Additionally, the district court made the following findings of facts, which were made pursuant to the stipulation of the parties and which are thus unchallenged on appeal:

The following findings of fact numbered 1 through 5 were stipulated by the parties:

1. Prior to November 17, 2009, Petitioner, who was represented by counsel, was orally charged or charged by way of written complaint and pled no contest or guilty to one or more charges of operating a vehicle under the influence of an intoxicant (DUI) in violation of Section 291E–61, Hawaii Revised Statutes (HRS).

2. The oral or written charge did not include an allegation that Petitioner committed the offense on a public way, street, road, or highway.
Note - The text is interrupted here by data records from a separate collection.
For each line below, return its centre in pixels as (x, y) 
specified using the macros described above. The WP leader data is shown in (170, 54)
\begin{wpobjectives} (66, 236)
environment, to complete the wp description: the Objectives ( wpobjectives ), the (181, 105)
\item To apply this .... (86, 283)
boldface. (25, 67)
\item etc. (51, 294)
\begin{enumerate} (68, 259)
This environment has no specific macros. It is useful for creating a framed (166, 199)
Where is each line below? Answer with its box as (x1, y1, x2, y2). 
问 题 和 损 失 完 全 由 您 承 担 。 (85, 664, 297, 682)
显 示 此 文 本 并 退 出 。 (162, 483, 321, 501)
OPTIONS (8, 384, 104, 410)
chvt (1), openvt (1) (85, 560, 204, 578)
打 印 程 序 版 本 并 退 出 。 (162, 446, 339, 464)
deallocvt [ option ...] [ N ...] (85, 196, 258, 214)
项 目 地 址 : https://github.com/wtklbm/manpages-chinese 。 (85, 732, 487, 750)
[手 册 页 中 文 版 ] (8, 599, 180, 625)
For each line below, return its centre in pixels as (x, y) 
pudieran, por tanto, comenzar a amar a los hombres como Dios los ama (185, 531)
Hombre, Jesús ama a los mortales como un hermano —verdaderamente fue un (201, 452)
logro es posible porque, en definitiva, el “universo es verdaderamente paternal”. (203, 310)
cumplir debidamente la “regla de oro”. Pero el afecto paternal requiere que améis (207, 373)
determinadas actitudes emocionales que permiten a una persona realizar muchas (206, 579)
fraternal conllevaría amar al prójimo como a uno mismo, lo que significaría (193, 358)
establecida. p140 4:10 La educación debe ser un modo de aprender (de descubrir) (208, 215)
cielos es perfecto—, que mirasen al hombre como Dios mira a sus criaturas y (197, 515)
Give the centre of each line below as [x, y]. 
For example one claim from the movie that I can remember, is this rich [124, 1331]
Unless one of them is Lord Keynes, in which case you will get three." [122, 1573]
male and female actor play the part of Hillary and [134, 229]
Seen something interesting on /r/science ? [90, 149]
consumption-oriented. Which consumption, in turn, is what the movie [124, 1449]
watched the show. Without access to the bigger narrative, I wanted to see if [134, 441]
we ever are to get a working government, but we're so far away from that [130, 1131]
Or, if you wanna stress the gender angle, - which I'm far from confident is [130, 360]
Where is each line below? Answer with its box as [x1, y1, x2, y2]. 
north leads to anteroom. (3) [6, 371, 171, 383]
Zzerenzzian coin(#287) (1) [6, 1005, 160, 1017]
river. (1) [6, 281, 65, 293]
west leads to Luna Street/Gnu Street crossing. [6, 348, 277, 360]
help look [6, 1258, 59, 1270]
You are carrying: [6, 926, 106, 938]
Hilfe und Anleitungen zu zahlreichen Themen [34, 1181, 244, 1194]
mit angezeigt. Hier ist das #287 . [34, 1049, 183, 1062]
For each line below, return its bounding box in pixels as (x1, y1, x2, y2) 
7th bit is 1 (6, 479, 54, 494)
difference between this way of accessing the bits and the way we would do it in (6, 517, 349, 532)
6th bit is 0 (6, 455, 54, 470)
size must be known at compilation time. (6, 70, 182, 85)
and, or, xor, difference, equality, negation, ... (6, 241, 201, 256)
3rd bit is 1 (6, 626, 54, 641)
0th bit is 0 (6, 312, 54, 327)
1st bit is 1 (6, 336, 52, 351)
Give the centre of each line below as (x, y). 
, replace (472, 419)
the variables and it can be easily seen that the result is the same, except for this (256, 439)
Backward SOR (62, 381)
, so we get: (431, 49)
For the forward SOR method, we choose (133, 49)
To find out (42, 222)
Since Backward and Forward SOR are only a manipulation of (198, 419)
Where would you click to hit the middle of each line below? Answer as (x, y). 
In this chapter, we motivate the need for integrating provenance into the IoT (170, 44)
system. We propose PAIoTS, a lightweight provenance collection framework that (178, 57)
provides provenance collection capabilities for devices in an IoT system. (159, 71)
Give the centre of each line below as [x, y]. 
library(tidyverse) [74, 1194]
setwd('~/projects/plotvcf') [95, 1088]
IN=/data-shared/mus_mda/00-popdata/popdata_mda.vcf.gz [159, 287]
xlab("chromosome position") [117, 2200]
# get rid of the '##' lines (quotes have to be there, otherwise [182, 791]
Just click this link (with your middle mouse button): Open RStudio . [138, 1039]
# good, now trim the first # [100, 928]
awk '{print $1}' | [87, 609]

3. Petitioner did not contest or otherwise challenge the charge as defective at the time of arraignment and plea or any other time until the filing of the instant petition filed pursuant to Rule 40, HRPP.

4. After Petitioner was arraigned, he was asked if he understood the charges against him and he affirmatively responded “yes.” In addition, he completed the standard change of plea form affirming that he had been advised of and understood the nature and elements of the charges.

5. After pleading no contest, Petitioner's attorney stipulated that there was a factual basis for the charges against Petitioner.
By admitting that he understood the nature and elements of the charges, Dickie cannot claim that he was not provided notice of all of the essential elements of OVUII. Dickie also stipulated to a factual basis for the OVUII charge. Therefore, given his own statements, both in the underlying criminal case and before the district court in this case, Dickie admitted that the charge could within reason be construed to charge the crime of OVUII.

THEREFORE,

IT IS HEREBY ORDERED THAT the Findings of Fact, Conclusions of Law and Order Denying HRPP Rule 40 Petition to Vacate, Set Aside, or Correct Judgment, filed on April 27, 2011 in the District Court of the First Circuit, Honolulu Division is affirmed.




Summaries of

Dickie v. State

INTERMEDIATE COURT OF APPEALS OF THE STATE OF HAWAI'I
Jun 27, 2012
279 P.3d 79 (Haw. Ct. App. 2012)
Case details for

Dickie v. State

Case Details

Full title:TODD THURSTON DICKIE, Petitioner-Appellant, v. STATE OF HAWAI'I…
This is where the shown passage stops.